Conclusion: a flexible, scalable IMS for disaster recovery
Designing an effective disaster recovery IMS solution requires careful consideration of both technical and commercial aspects. The solution must be scalable, cost-effective, and robust enough to handle critical workloads, especially during crises when operational continuity is paramount.
At ng-voice we have developed a truly cloud-native, Hyperscale IMS Solution that is infrastructure-agnostic, cost-efficient and highly automated - designed for exceptional flexibility and scalability. Our containerized network functions can operate with minimal resource usage— serving 10’s of thousands of subscribers on as few as tens of virtual CPUs (vCPUs)—and can scale automatically to accommodate demands of thousands of vCPUs within minutes.
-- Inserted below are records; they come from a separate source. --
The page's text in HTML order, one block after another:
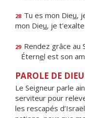
28 Tu es mon Dieu,
mon Dieu, je t'exalte
29 Rendez grâce au
Éternel est son
PAROLE DE
Le Seigneur parle
serviteur pour
les rescapés
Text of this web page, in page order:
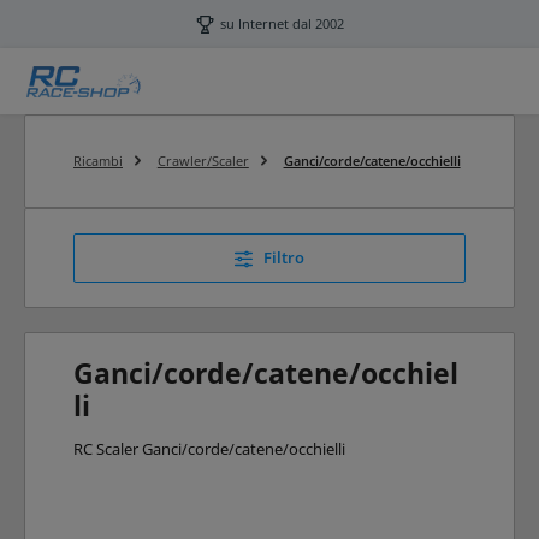
Passa al contenuto principale su Internet dal 2002
Ricambi Crawler/Scaler Ganci/corde/catene/occhielli
Filtro
Ganci/corde/catene/occhiel
li
RC Scaler Ganci/corde/catene/occhielli
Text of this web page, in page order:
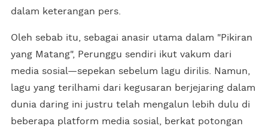
dalam keterangan pers.
Oleh sebab itu, sebagai anasir utama dalam "Pikiran
yang Matang", Perunggu sendiri ikut vakum dari
media sosial—sepekan sebelum lagu dirilis. Namun,
lagu yang terilhami dari kegusaran berjejaring dalam
dunia daring ini justru telah mengalun lebih dulu di
beberapa platform media sosial, berkat potongan
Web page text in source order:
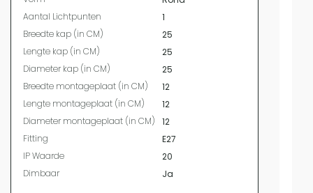
Aantal Lichtpunten
1
Breedte kap (in CM)
25
Lengte kap (in CM)
25
Diameter kap (in CM)
25
Breedte montageplaat (in CM)
12
Lengte montageplaat (in CM)
12
Diameter montageplaat (in CM)
12
Fitting
E27
IP Waarde
20
Dimbaar
Ja
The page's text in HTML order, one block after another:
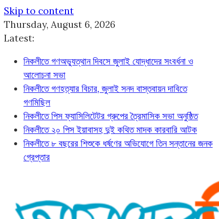
Skip to content
Thursday, August 6, 2026
Latest:
নিকলীতে গণঅভ্যুত্থান দিবসে জুলাই যোদ্ধাদের সংবর্ধনা ও
আলোচনা সভা
নিকলীতে গণহত্যার বিচার, জুলাই সনদ বাস্তবায়ন দাবিতে
গণমিছিল
নিকলীতে পিস ফ্যাসিলিটেটর গ্রুপের ত্রৈমাসিক সভা অনুষ্ঠিত
নিকলীতে ২০ পিস ইয়াবাসহ দুই কথিত মাদক কারবারি আটক
নিকলীতে ৮ বছরের শিশুকে ধর্ষণের অভিযোগে তিন সন্তানের জনক
গ্রেপ্তার
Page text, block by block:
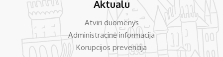
Aktualu
Atviri duomenys
Administracinė informacija
Korupcijos prevencija
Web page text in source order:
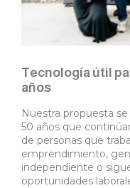
Tecnología útil
años
Nuestra propuesta
50 años que
de personas que
emprendimiento,
independiente o
oportunidades

This ensures operators are well-prepared for any disaster scenario, delivering operational continuity and peace of mind without the burden of large upfront investments or ongoing operational costs.
The integration of cloud-native technologies allows operators to leverage the full potential of public cloud infrastructure, reducing capital expenditures while enhancing service availability. Our solution not only meets the immediate needs of disaster recovery but also positions operators to adapt swiftly to future challenges and opportunities.
Sources
1 “12 recent cyber-attacks on the telco sector”, Wisdiam, 31 July 2024.
2 “French internet cables cut in act of sabotage that caused outages across country”, The Register, 29 July 2024.
3 “Optus network crash cost the company $40M”, Light Reading, 23 February 2024.
Laurence Carr is the Regional Customer Solutions Director (APAC) at ng-voice, with over 14 years of experience in voice networking, IMS and cloud technologies. Drawing on his tenure at Metaswitch and Microsoft within Azure for Operators, Laurence brings deep technical expertise and strategic insight to the evolving landscape of cloud-native telecommunications, where he now focuses on driving adoption of ng-voice's innovative containerized IMS solutions across the APAC region.